G.I. JOE: RETALIATION — In this sequel to 2009’s G.I. Joe: Rise of the Cobra, the G.I. Joes must battle their usual enemy, Cobra, as well as forces within their own government. The cast includes D.J. Cotrona, Byung-hun Lee, Adrianne Palicki, Ray Park, Jonathan Pryce, Ray Stevenson, Channing Tatum plus Bruce Willis and Dwayne Johnson.

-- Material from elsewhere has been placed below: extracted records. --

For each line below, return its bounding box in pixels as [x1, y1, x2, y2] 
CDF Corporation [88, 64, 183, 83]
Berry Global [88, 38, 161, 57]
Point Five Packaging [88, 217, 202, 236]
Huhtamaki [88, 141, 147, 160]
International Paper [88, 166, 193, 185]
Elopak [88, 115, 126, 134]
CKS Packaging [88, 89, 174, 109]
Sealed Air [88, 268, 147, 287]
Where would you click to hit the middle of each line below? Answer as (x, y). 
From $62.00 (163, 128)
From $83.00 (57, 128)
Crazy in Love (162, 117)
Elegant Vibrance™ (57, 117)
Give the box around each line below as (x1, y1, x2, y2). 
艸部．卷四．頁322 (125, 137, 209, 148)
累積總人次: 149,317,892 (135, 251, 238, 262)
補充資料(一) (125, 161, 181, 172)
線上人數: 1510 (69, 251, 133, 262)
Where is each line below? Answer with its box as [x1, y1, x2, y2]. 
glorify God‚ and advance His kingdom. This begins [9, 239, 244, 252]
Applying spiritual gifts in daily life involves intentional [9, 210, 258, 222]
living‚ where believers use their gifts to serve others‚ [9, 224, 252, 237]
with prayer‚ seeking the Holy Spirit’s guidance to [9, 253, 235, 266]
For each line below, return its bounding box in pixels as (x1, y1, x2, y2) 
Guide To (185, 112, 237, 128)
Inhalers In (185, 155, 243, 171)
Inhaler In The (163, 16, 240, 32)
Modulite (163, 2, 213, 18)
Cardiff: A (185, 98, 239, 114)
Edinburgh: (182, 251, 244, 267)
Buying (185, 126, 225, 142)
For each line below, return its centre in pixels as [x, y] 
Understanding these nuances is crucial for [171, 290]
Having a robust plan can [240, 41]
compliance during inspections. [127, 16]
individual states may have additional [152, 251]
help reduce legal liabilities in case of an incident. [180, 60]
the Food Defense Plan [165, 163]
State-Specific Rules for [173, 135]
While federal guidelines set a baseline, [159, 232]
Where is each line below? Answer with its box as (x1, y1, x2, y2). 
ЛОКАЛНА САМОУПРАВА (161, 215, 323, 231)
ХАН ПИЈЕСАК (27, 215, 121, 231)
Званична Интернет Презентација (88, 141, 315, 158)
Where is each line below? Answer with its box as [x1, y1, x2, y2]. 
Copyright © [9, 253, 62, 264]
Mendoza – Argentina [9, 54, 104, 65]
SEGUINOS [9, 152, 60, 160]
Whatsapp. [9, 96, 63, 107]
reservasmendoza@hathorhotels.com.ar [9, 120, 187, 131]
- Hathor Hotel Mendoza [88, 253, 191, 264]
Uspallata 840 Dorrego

SEEKING A FRIEND FOR THE END OF THE WORLD — Even though humanity is about to go extinct, Dodge and Penny find something to be happy about. Steve Carell and Keira Knightley star.

JUNE 29

MAGIC MIKE — Director Steven Soderbergh invades the realm of male strippers. Channing Tatum stars as the film’s title character and Alex Pettyfer co-stars as The Kid, a young dancer Magic Mike schools in the ways of seduction and easy money.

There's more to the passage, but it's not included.